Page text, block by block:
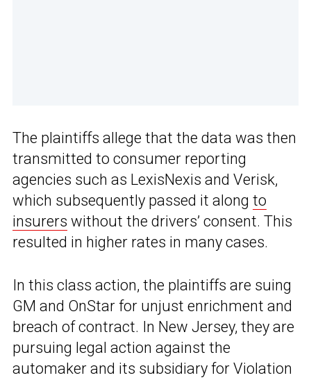
The plaintiffs allege that the data was then
transmitted to consumer reporting
agencies such as LexisNexis and Verisk,
which subsequently passed it along to
insurers without the drivers’ consent. This
resulted in higher rates in many cases.
In this class action, the plaintiffs are suing
GM and OnStar for unjust enrichment and
breach of contract. In New Jersey, they are
pursuing legal action against the
automaker and its subsidiary for Violation
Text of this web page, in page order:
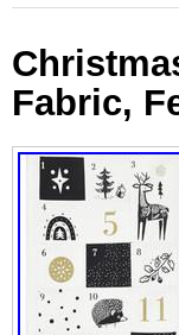
Fabric,
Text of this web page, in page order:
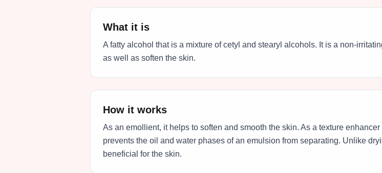
What it is
A fatty alcohol that is a mixture of cetyl and stearyl alcohols. It is a non-
as well as soften the skin.
How it works
As an emollient, it helps to soften and smooth the skin. As a texture
prevents the oil and water phases of an emulsion from separating. Unlike
beneficial for the skin.
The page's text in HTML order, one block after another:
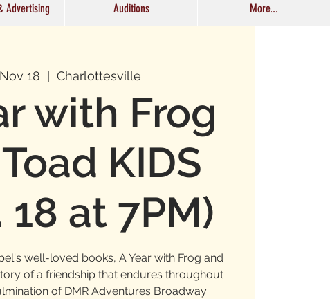
Advertising Auditions More...
18
  |
Charlottesville
with Frog
KIDS
18 at 7PM)
well-loved books, A Year with Frog and
of a friendship that endures throughout
of DMR Adventures Broadway
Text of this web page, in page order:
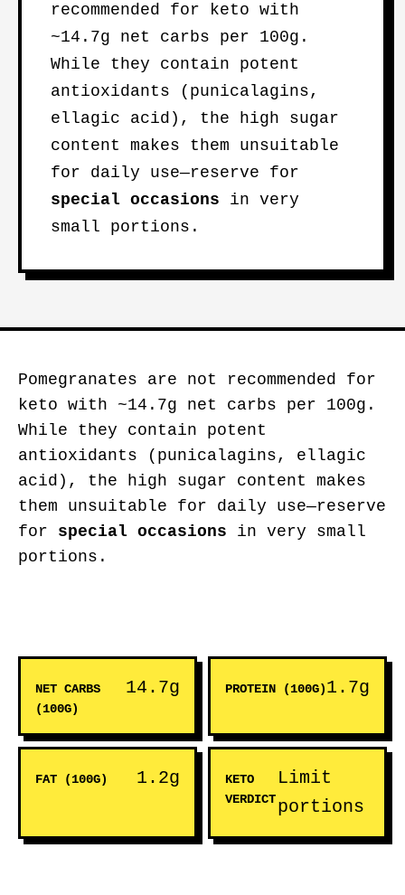
recommended for keto with
~14.7g net carbs per 100g.
While they contain potent
antioxidants (punicalagins,
ellagic acid), the high sugar
content makes them unsuitable
for daily use—reserve for
special occasions in very
small portions.
Pomegranates are not recommended for
keto with ~14.7g net carbs per 100g.
While they contain potent
antioxidants (punicalagins, ellagic
acid), the high sugar content makes
them unsuitable for daily use—reserve
for special occasions in very small
portions.
NET CARBS
(100G)
14.7g PROTEIN (100G)1.7g
FAT (100G) 1.2g
KETO
VERDICT
Limit
portions
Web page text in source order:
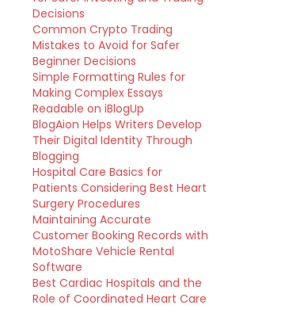
Decisions
Common Crypto Trading
Mistakes to Avoid for Safer
Beginner Decisions
Simple Formatting Rules for
Making Complex Essays
Readable on iBlogUp
BlogAion Helps Writers Develop
Their Digital Identity Through
Blogging
Hospital Care Basics for
Patients Considering Best Heart
Surgery Procedures
Maintaining Accurate
Customer Booking Records with
MotoShare Vehicle Rental
Software
Best Cardiac Hospitals and the
Role of Coordinated Heart Care
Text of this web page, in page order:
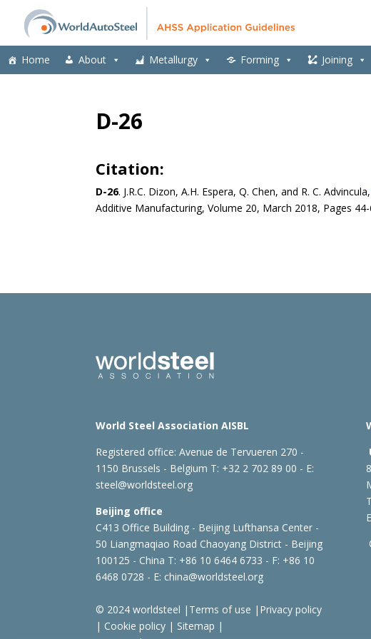
Home About Metallurgy Forming Joining
D-26
Citation:
D-26. J.R.C. Dizon, A.H. Espera, Q. Chen, and R. C.
Additive Manufacturing, Volume 20, March 2018, Pages
World Steel Association AISBL
Registered office:Avenue de Tervueren 270 -
1150 Brussels - Belgium T: +32 2 702 89 00 - E:
steel@worldsteel.org
Beijing office
C413 Office Building - Beijing Lufthansa Center -
50 Liangmaqiao Road Chaoyang District - Beijing
100125 - China T: +86 10 6464 6733 - F: +86 10
6468 0728 - E: china@worldsteel.org
© 2024 worldsteel | Terms of use | Privacy policy
| Cookie policy | Sitemap |
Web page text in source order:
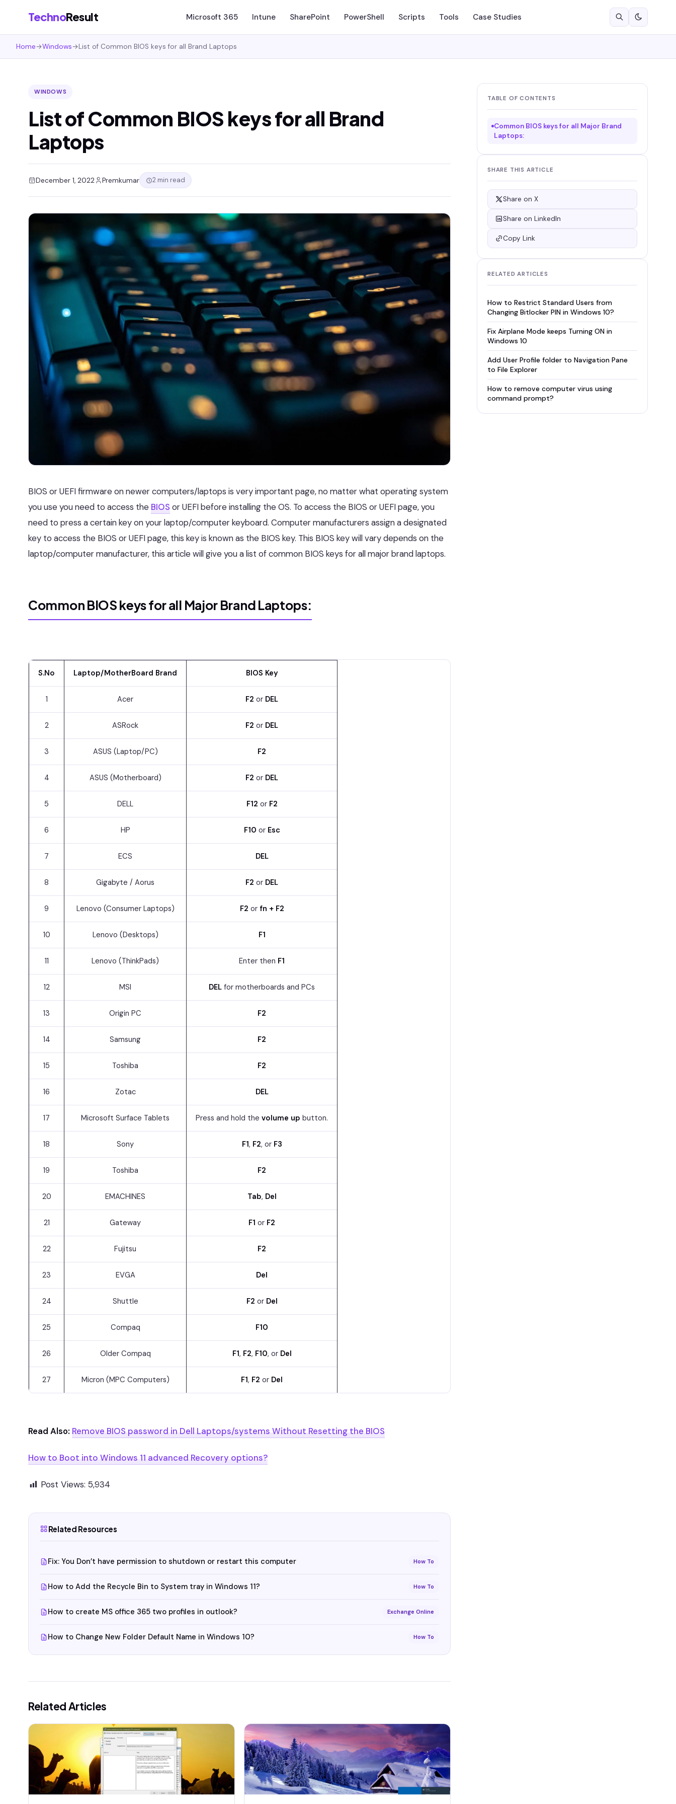
TechnoResult Microsoft 365 Intune SharePoint PowerShell Scripts Tools Case Studies
Home→Windows→List of Common BIOS keys for all Brand Laptops
WINDOWS
List of Common BIOS keys for all Brand
Laptops
December 1, 2022 Premkumar 2 min read
BIOS or UEFI firmware on newer computers/laptops is very important page, no matter what operating system
you use you need to access the BIOS or UEFI before installing the OS. To access the BIOS or UEFI page, you
need to press a certain key on your laptop/computer keyboard. Computer manufacturers assign a designated
key to access the BIOS or UEFI page, this key is known as the BIOS key. This BIOS key will vary depends on the
laptop/computer manufacturer, this article will give you a list of common BIOS keys for all major brand laptops.
Common BIOS keys for all Major Brand Laptops:
S.No Laptop/MotherBoard Brand BIOS Key
1 Acer F2 or DEL
2 ASRock F2 or DEL
3 ASUS (Laptop/PC) F2
4 ASUS (Motherboard) F2 or DEL
5 DELL F12 or F2
6 HP F10 or Esc
7 ECS DEL
8 Gigabyte / Aorus F2 or DEL
9 Lenovo (Consumer Laptops) F2 or fn + F2
10 Lenovo (Desktops) F1
11 Lenovo (ThinkPads) Enter then F1
12 MSI DEL for motherboards and PCs
13 Origin PC F2
14 Samsung F2
15 Toshiba F2
16 Zotac DEL
17 Microsoft Surface Tablets Press and hold the volume up button.
18 Sony F1, F2, or F3
19 Toshiba F2
20 EMACHINES Tab, Del
21 Gateway F1 or F2
22 Fujitsu F2
23 EVGA Del
24 Shuttle F2 or Del
25 Compaq F10
26 Older Compaq F1, F2, F10, or Del
27 Micron (MPC Computers) F1, F2 or Del
Read Also: Remove BIOS password in Dell Laptops/systems Without Resetting the BIOS
How to Boot into Windows 11 advanced Recovery options?
Post Views: 5,934
Related Resources
Fix: You Don’t have permission to shutdown or restart this computer How To
How to Add the Recycle Bin to System tray in Windows 11? How To
How to create MS office 365 two profiles in outlook? Exchange Online
How to Change New Folder Default Name in Windows 10? How To
Related Articles
TABLE OF CONTENTS
Common BIOS keys for all Major Brand
Laptops:
SHARE THIS ARTICLE
Share on X
Share on LinkedIn
Copy Link
RELATED ARTICLES
How to Restrict Standard Users from
Changing Bitlocker PIN in Windows 10?
Fix Airplane Mode keeps Turning ON in
Windows 10
Add User Profile folder to Navigation Pane
to File Explorer
How to remove computer virus using
command prompt?
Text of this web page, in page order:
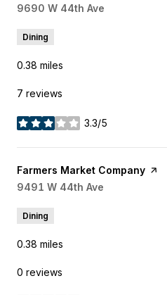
:::
Work to be completed — When you reach the line containing "which subsequently passed it along to" in the data above, start copying exactly, and stop after the line containing "automaker and its subsidiary for Violation".

Final answer —
which subsequently passed it along to
insurers without the drivers’ consent. This
resulted in higher rates in many cases.
In this class action, the plaintiffs are suing
GM and OnStar for unjust enrichment and
breach of contract. In New Jersey, they are
pursuing legal action against the
automaker and its subsidiary for Violation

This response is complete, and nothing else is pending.